The principal problem remains the backstop, which passes all power to the EU, which will then decide whether we enter the backstop and whether and when we exit it. In practice, that means that it calls the shots on the terms on which we exit. This betrays the referendum result. Staying in some kind of limbo—following the rules indefinitely but having no say in them, while paying through the nose for the privilege—does not respect the sovereignty of the UK or the decision of the majority who voted to leave the EU.

I have been dismayed by the way that the EU has treated us. When the Prime Minister met the European Council on 13 December, she was again treated shabbily. The draft declaration which had been prepared to follow that meeting was deliberately and ruthlessly edited by her fellow Council members to remove references to the backstop being temporary and of short duration. They also deleted the reference to giving further assurances, and indeed none has been forthcoming.

It is about time that we stopped being supplicants to the EU. We are still the world’s fifth-largest nation in terms of GDP. We chose, as is our right, to leave the EU and have spent the last two and a half years trying to do so in a civilised manner within the terms of Article 50. We deserve better than being treated like a naughty child, to be scolded and punished at every turn.

The EU is fond of saying that it does not know what we want from the negotiations. While I think that that is said with largely malicious intent, I too have struggled to see the clarity and confidence in our negotiating position. Why, for example, we even bothered with the Chequers proposals last summer completely defeats me. However, my disappointment in the Government’s negotiating skills does not diminish my pride in this country and my confidence in its future outside the EU. We should now turn our efforts to three things.

First, we must concentrate on planning for our exit on 29 March without this withdrawal agreement. We should not use defeatist language like “crashing out” or “no-deal Brexit”. We are simply leaving: it is just an exit. We will, of necessity, revert to trading with the EU on WTO terms and we need a clear strategy for that, including what our stance will be on tariffs. We must make every effort to reach agreements on matters such as citizens residing out of their home territory, on travel arrangements including flights and visas and on practical methods for reducing friction at our borders. The very clear statement yesterday by the president of the Calais port that there would be no practical problems in maintaining traffic flow demonstrated that there has been a lot of scaremongering. Indeed, too often, risks have been talked about as if they are virtual certainties that would be incapable of mitigation by practical steps.

Secondly, we must start working with the EU on a proper long-term trading relationship. The starting point must not be the vacuous and inadequate political declaration. We need to go back to the basics of the current economic equilibrium of our trade. Put simply, we buy a lot less in terms of goods from the EU than EU nations buy from us, but our service sector is in surplus. Our negotiations should be built around what is important to each side, not just what is important to the EU.
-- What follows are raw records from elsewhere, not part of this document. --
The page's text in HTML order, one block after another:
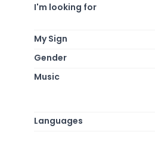
I'm looking for
My Sign
Gender
Music
Languages
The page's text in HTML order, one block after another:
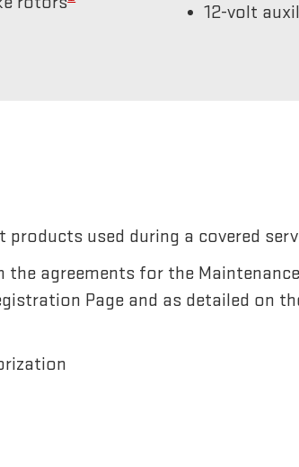
12-volt
used during a covered
agreements for the
Page and as detailed on
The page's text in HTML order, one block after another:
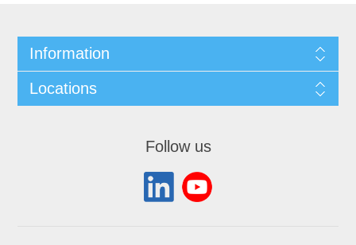
Information
Locations
Follow us
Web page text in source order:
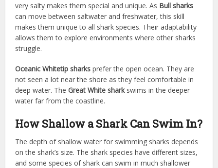
very salty makes them special and unique. As Bull sharks
can move between saltwater and freshwater, this skill
makes them unique to all shark species. Their adaptability
allows them to explore environments where other sharks
struggle.
Oceanic Whitetip sharksprefer the open ocean. They are
not seen a lot near the shore as they feel comfortable in
deep water. TheGreat White shark swims in the deeper
water far from the coastline.
How Shallow a Shark Can Swim In?
The depth of shallow water for swimming sharks depends
on the shark’s size. The shark species have different sizes,
and some species of shark can swim in much shallower
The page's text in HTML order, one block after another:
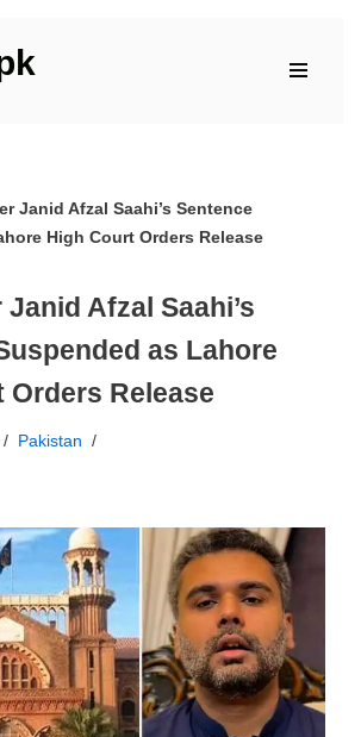
Janid Afzal Saahi’s Sentence
High Court Orders Release
Janid Afzal Saahi’s
as Lahore
Orders Release
Pakistan

Thirdly, we should get to work on trade arrangements with other key nations. The withdrawal agreement prevents meaningful trade negotiations because there is no certainty about whether and how we will escape the backstop.
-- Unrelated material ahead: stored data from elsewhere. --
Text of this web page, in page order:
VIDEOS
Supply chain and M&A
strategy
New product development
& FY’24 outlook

There will be problems, points of friction and some real practical difficulties, I have no doubt about that, but we shall no longer have to hand over the £39 billion included in the withdrawal agreement. We can spend it on our national priorities. The Government must now restore pride in our nation and confidence in our future. The best way for that to happen, even if there is some short-term pain, is to reject the withdrawal agreement and move rapidly to charting our life outside the EU as a free-standing nation.